Não são altas problemáticas - um drama com que o Serviço Regional de Saúde (SRS) se debate durante todo o ano -, mas abandonos temporários que, à medida que o Natal se aproxima, "agudizam-se" à porta das urgências, onde chegam dezenas de idosos nestas circunstâncias. "Nesta fase [de Natal], esta espécie de alta problemática é mais aguda, e acaba, na maioria, por ficar resolvida em Janeiro, quando os familiares vão buscar os idosos", explicou o director clínico do HCF, Miguel Ferreira.
O perfil destes idosos varia, desde pessoas que, mesmo sendo acompanhadas por familiares, vivem sozinhas, a outras, acamadas, que obrigam a cuidados continuados. "Não quero estar aqui a fazer juízos de valor, mas penso que estas situações acontecem porque os familiares querem ter mais disponibilidade para o Natal, e o hospital acaba por ser um escape", acrescenta Miguel Ferreira, lembrando que o SRS está a apostar no aumento da resposta da Rede Regional de Cuidados Continuados e Integrados (RRCCI).
O responsável por esta Rede, França Gomes, conhece de perto esta realidade. Sarcástico, diz que isto acontece devido ao "espírito natalício" e que o mal não é exclusivamente madeirense, mas sim português. "As pessoas ficam 'imbuídas' do espírito natalício e querem livrar-se dos pesos que estão em casa, para poderem ir jantar fora à-vontade", critica o ex-presidente da Ordem dos Médicos na Madeira.
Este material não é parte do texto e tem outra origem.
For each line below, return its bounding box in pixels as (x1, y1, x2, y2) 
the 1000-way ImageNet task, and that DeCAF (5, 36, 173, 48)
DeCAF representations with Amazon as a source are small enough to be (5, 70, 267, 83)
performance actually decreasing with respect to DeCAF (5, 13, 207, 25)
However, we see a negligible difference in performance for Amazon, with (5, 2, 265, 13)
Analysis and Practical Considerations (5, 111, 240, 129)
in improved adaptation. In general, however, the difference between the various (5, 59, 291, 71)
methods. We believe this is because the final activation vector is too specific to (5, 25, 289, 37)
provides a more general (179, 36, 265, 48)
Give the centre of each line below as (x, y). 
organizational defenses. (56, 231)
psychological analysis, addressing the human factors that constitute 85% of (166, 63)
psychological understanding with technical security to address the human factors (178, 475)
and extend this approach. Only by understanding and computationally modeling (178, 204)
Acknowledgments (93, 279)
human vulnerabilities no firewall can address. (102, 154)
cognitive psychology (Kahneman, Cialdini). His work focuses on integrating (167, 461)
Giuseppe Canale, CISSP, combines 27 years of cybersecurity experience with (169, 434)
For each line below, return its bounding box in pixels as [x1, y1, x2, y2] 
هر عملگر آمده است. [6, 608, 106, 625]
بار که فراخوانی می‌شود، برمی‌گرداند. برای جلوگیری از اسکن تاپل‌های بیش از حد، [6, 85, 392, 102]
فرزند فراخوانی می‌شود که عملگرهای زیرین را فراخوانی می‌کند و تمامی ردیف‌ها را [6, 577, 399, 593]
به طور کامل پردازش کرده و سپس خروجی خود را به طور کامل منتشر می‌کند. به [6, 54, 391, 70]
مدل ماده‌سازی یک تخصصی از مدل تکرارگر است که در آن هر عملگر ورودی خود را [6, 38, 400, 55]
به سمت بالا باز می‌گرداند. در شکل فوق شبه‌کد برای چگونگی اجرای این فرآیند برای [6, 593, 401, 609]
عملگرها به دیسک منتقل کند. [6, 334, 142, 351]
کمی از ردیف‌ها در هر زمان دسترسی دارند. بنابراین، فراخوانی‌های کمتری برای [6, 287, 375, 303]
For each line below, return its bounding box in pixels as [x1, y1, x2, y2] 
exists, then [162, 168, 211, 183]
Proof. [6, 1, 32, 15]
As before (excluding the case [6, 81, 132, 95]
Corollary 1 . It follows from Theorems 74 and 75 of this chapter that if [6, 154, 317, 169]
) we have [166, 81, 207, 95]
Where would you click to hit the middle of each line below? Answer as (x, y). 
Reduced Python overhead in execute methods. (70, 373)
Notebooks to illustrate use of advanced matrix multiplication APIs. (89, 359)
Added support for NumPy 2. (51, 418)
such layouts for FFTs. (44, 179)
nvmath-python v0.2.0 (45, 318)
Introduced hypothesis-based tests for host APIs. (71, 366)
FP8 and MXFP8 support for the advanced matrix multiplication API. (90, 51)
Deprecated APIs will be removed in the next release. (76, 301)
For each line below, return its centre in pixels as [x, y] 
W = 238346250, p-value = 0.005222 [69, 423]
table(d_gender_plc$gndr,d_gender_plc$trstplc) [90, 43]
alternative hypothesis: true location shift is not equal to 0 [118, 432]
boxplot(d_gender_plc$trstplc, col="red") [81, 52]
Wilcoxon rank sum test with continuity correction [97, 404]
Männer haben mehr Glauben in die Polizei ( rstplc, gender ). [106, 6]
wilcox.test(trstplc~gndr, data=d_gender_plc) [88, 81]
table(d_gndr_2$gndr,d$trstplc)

França Gomes diz que podemos falar em "dezenas" de idosos nesta situação, para não falarmos numa "centena", enquanto Miguel Ferreira reconhece que o SRS tem poucos mecanismos para contrariar esta situação. "O que nós fazemos em relação às altas problemáticas é contactar a assistência social, para que possam ser encontrados os familiares destes idosos, mas, nestes casos, normalmente esperamos até Janeiro, já que a maioria regressa a casa após o Natal", diz o director clínico do HCF.
Até lá, o Serviço de Urgência é a 'porta de entrada' para estes idosos, e muitas vezes também a sala de espera. Segunda-feira, por exemplo, perto de duas dezenas de idosos dormiu nas urgências, a aguardar vaga no Hospital dos Marmeleiros. "A nossa capacidade é naturalmente limitada, e por isso vamos distribuindo as pessoas pelos serviços onde há vaga", diz Miguel Ferreira, acrescentando que existem também muitos internamentos motivados por casos clínicos. "O Inverno é sempre um problema para os idosos, que são mais frágeis à descida de temperatura", frisa Pedro Ramos, um dos responsáveis pelo Serviço de Urgência.
Já a RRCCI, lembra França Gomes, não é a resposta para estes casos. "A Rede foi criada para acolher idosos em fase intermédia de recuperação, não para estas altas problemáticas natalícias". Mesmo assim, a RRCCI vai aumentar a capacidade. Em Abril deverão estar disponíveis mais 30 camas no concelho do Funchal, e o objectivo é estender a Rede para concelhos que ainda não estão abrangidos, como Câmara de Lobos, Machico, Santa Cruz e Porto Santo. Os dois primeiros, segundo França Gomes, são prioritários, e já no próximo ano, o concelho de Machico, com a inauguração do novo Centro de Saúde do Porto da Cruz, deverá contar com seis camas.